Orateur
Description
While the isostatic compensation of crustal thickness and density heterogeneity provides the dominant contribution to Earth’s observed topography, a significant difference persists between these two fields, known as ‘residual topography’. This discrepancy arises from dynamic processes within the mantle, primarily driven by time-dependent vertical surface stresses from mantle convection. These mantle convection dynamics also lead to disparities between the observed geoid and the isostatic geoid resulting from crustal heterogeneity, known as the ‘residual geoid.’ The combined consideration of both residual geoid and topography provides unique and fundamental global constraints on the amplitude and spatial distribution of density anomalies in the convecting mantle.
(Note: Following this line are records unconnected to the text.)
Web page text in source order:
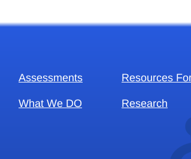
Assessments Resources
What We DO Research
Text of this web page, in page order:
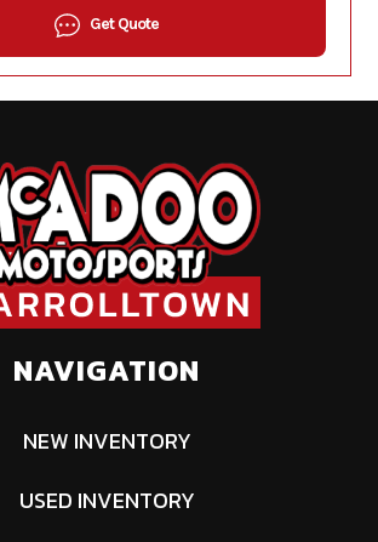
Get Quote
NAVIGATION
NEW INVENTORY
USED INVENTORY
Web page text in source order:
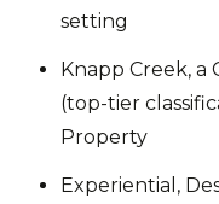
setting
Knapp Creek, a
(top-tier
Property
Experiential,
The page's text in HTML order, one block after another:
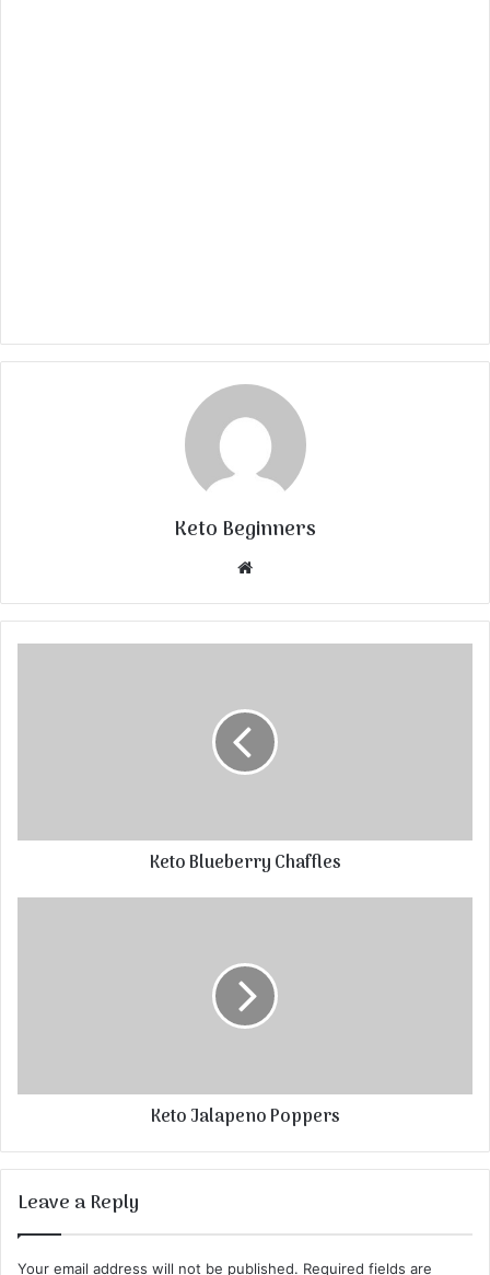
Keto Beginners
Website
Keto Blueberry Chaffles
Keto Jalapeno Poppers
Leave a Reply
Your email address will not be published. Required fields are
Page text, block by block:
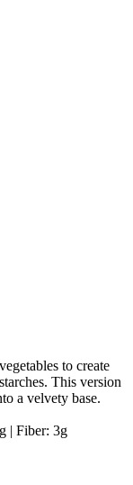
to create
This version
a velvety base.
| Fiber: 3g
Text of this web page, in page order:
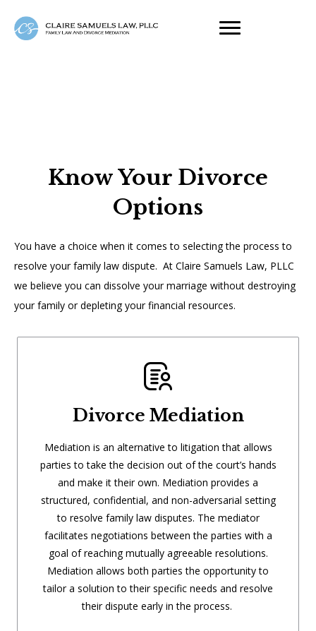
Know Your Divorce
Options
You have a choice when it comes to selecting the process to
resolve your family law dispute. At Claire Samuels Law, PLLC
we believe you can dissolve your marriage without destroying
your family or depleting your financial resources.
Divorce Mediation
Mediation is an alternative to litigation that allows
parties to take the decision out of the court’s hands
and make it their own. Mediation provides a
structured, confidential, and non-adversarial setting
to resolve family law disputes. The mediator
facilitates negotiations between the parties with a
goal of reaching mutually agreeable resolutions.
Mediation allows both parties the opportunity to
tailor a solution to their specific needs and resolve
their dispute early in the process.
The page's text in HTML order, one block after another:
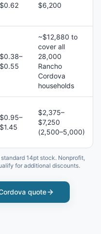
$0.62
$6,200
$0.38–
$0.55
~$12,880 to
cover all
28,000
Rancho
Cordova
households
$0.95–
$1.45
$2,375–
$7,250
(2,500–5,000)
14pt stock. Nonprofit,
for additional discounts.
quote
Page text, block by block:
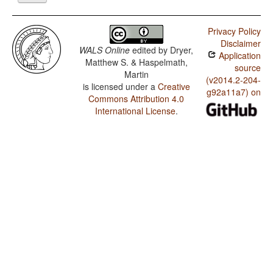
WALS Online edited by Dryer,
Matthew S. & Haspelmath,
Martin
is licensed under a Creative
Commons Attribution 4.0
International License.
Privacy Policy
Disclaimer
Application
source
(v2014.2-204-
g92a11a7) on
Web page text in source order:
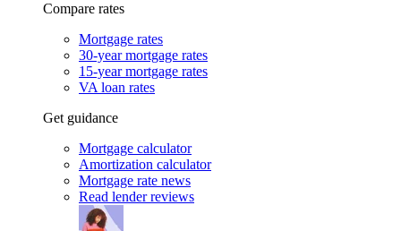
Compare rates
Mortgage rates
30-year mortgage rates
15-year mortgage rates
VA loan rates
Get guidance
Mortgage calculator
Amortization calculator
Mortgage rate news
Read lender reviews
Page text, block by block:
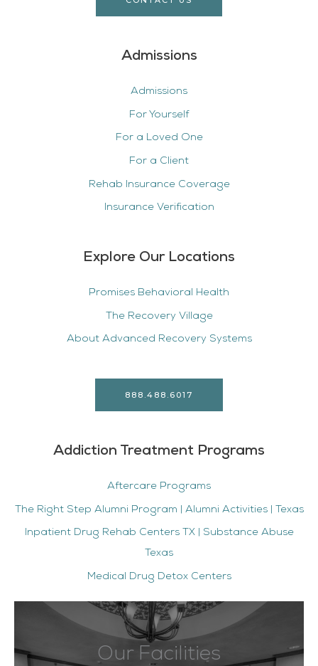
Admissions
Admissions
For Yourself
For a Loved One
For a Client
Rehab Insurance Coverage
Insurance Verification
Explore Our Locations
Promises Behavioral Health
The Recovery Village
About Advanced Recovery Systems
888.488.6017
Addiction Treatment Programs
Aftercare Programs
The Right Step Alumni Program | Alumni Activities | Texas
Inpatient Drug Rehab Centers TX | Substance Abuse
Texas
Medical Drug Detox Centers
Our Facilities
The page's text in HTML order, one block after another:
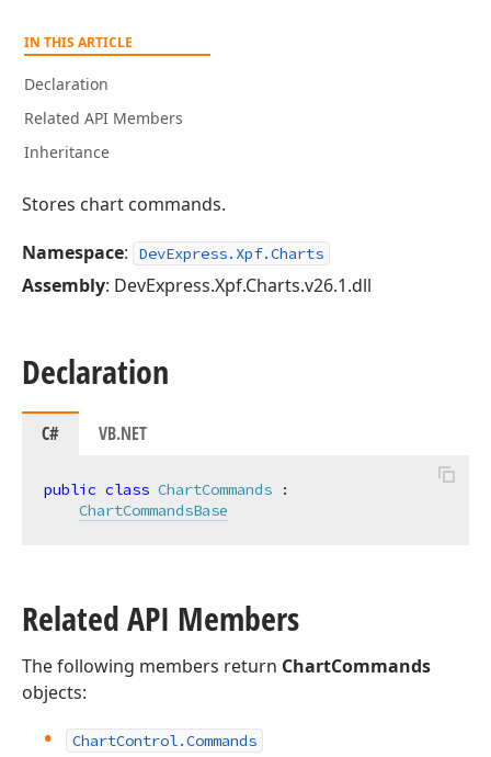
IN THIS ARTICLE
Declaration
Related API Members
Inheritance
Stores chart commands.
Namespace: DevExpress.Xpf.Charts
Assembly: DevExpress.Xpf.Charts.v26.1.dll
Declaration
C# VB.NET
public class ChartCommands :
ChartCommandsBase
Related API Members
The following members return ChartCommands
objects:
ChartControl.Commands
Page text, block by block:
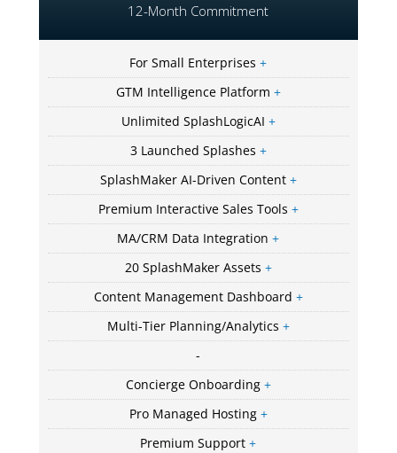
12-Month Commitment
For Small Enterprises +
GTM Intelligence Platform +
Unlimited SplashLogicAI +
3 Launched Splashes +
SplashMaker AI-Driven Content+
Premium Interactive Sales Tools +
MA/CRM Data Integration +
20 SplashMaker Assets +
Content Management Dashboard +
Multi-Tier Planning/Analytics +
-
Concierge Onboarding+
Pro Managed Hosting+
Premium Support +
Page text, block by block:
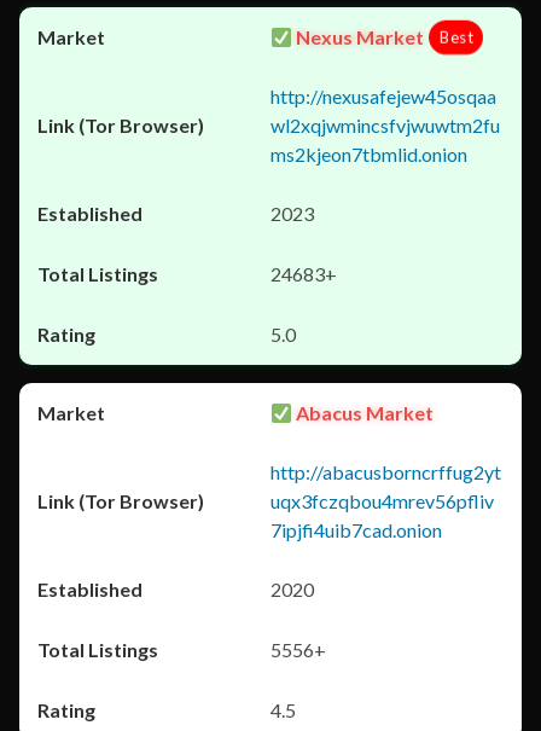
Nexus Market Best
http://nexusafejew45osqaa
wl2xqjwmincsfvjwuwtm2fu
ms2kjeon7tbmlid.onion
2023
24683+
5.0
Abacus Market
http://abacusborncrffug2yt
uqx3fczqbou4mrev56pfliv
7ipjfi4uib7cad.onion
2020
5556+
4.5
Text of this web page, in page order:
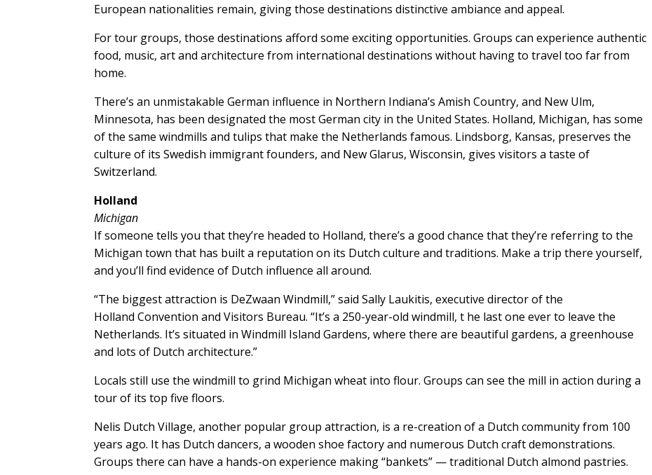
European nationalities remain, giving those destinations distinctive ambiance and appeal.
For tour groups, those destinations afford some exciting opportunities. Groups can experience authentic
food, music, art and architecture from international destinations without having to travel too far from
home.
There’s an unmistakable German influence in Northern Indiana’s Amish Country, and New Ulm,
Minnesota, has been designated the most German city in the United States. Holland, Michigan, has some
of the same windmills and tulips that make the Netherlands famous. Lindsborg, Kansas, preserves the
culture of its Swedish immigrant founders, and New Glarus, Wisconsin, gives visitors a taste of
Switzerland.
Holland
Michigan
If someone tells you that they’re headed to Holland, there’s a good chance that they’re referring to the
Michigan town that has built a reputation on its Dutch culture and traditions. Make a trip there yourself,
and you’ll find evidence of Dutch influence all around.
“The biggest attraction is DeZwaan Windmill,” said Sally Laukitis, executive director of the
Holland Convention and Visitors Bureau. “It’s a 250-year-old windmill, t he last one ever to leave the
Netherlands. It’s situated in Windmill Island Gardens, where there are beautiful gardens, a greenhouse
and lots of Dutch architecture.”
Locals still use the windmill to grind Michigan wheat into flour. Groups can see the mill in action during a
tour of its top five floors.
Nelis Dutch Village, another popular group attraction, is a re-creation of a Dutch community from 100
years ago. It has Dutch dancers, a wooden shoe factory and numerous Dutch craft demonstrations.
Groups there can have a hands-on experience making “bankets” — traditional Dutch almond pastries.
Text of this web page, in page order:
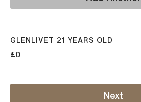
GLENLIVET 21 YEARS OLD
£0
Next
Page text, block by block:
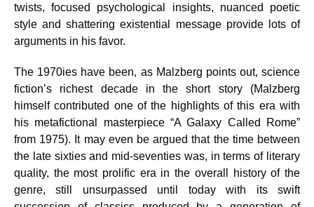
twists, focused psychological insights, nuanced poetic
style and shattering existential message provide lots of
arguments in his favor.
The 1970ies have been, as Malzberg points out, science
fiction’s richest decade in the short story (Malzberg
himself contributed one of the highlights of this era with
his metafictional masterpiece “A Galaxy Called Rome”
from 1975). It may even be argued that the time between
the late sixties and mid-seventies was, in terms of literary
quality, the most prolific era in the overall history of the
genre, still unsurpassed until today with its swift
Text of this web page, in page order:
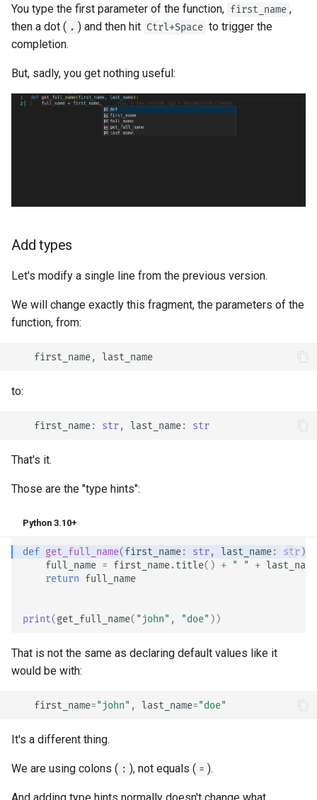
Metadata and Docs URLs
Static Files
You type the first parameter of the function, first_name ,
then a dot ( . ) and then hit Ctrl+Space to trigger the
completion.
But, sadly, you get nothing useful:
Add types
Let's modify a single line from the previous version.
We will change exactly this fragment, the parameters of the
function, from:
first_name, last_name
to:
first_name: str, last_name: str
That's it.
Those are the "type hints":
Python 3.10+
def get_full_name(first_name: str, last_name: str):
full_name = first_name.title() + " " + last_name
return full_name
print(get_full_name( "john" , "doe" ))
That is not the same as declaring default values like it
would be with:
first_name="john" , last_name="doe"
It's a different thing.
We are using colons ( : ), not equals ( = ).
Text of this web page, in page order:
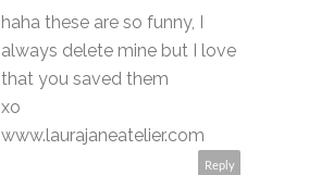
haha these are so funny, I
always delete mine but I love
that you saved them
xo
www.laurajaneatelier.com
Reply
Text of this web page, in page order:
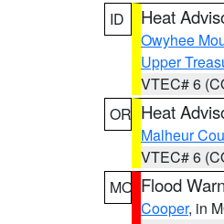
ID
Heat
Owyhee
Upper
VTEC# 6
OR Heat
Malheur
VTEC# 6
MO Flood
Cooper, in
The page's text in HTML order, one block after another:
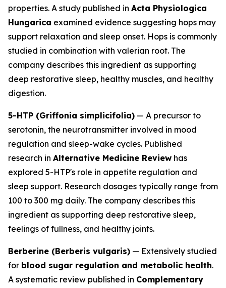
properties. A study published in Acta Physiologica
Hungarica examined evidence suggesting hops may
support relaxation and sleep onset. Hops is commonly
studied in combination with valerian root. The
company describes this ingredient as supporting
deep restorative sleep, healthy muscles, and healthy
digestion.
5-HTP (Griffonia simplicifolia) — A precursor to
serotonin, the neurotransmitter involved in mood
regulation and sleep-wake cycles. Published
research in Alternative Medicine Review has
explored 5-HTP's role in appetite regulation and
sleep support. Research dosages typically range from
100 to 300 mg daily. The company describes this
ingredient as supporting deep restorative sleep,
feelings of fullness, and healthy joints.
Berberine (Berberis vulgaris) — Extensively studied
for blood sugar regulation and metabolic health.
A systematic review published in Complementary
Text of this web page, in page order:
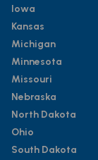
Iowa
Kansas
Michigan
Minnesota
Missouri
Nebraska
North Dakota
Ohio
South Dakota
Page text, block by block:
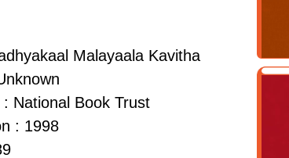
Malayaala Kavitha
: National Book Trust
: 1998

Although isostasy plays a crucial role in residual geoid and topography determination, the precision of constraints is strongly dependent on isostasy calculation quality. The first-order treatment of hydrostatic equilibrium used by classic isostasy theory is insufficient to accurately calculate isostatic geoid anomalies on a compressible, self-gravitating mantle. Thus, using dynamic kernels computed employing a viscous flow model that includes a fully compressible mantle and core (based on the PREM reference model) with self-gravitation, we provide a geodynamically consistent method based on the surface loading response.
Another important consideration is the accuracy of global crustal heterogeneity models. Our analysis shows significant variations in the predicted residual geoid and topographic fields utilizing CRUST1.0 and the most recent ECM1 crustal heterogeneity models. We shed light on the importance and implications of these distinctions for achieving the most precise constraints on density anomalies in the convecting mantle.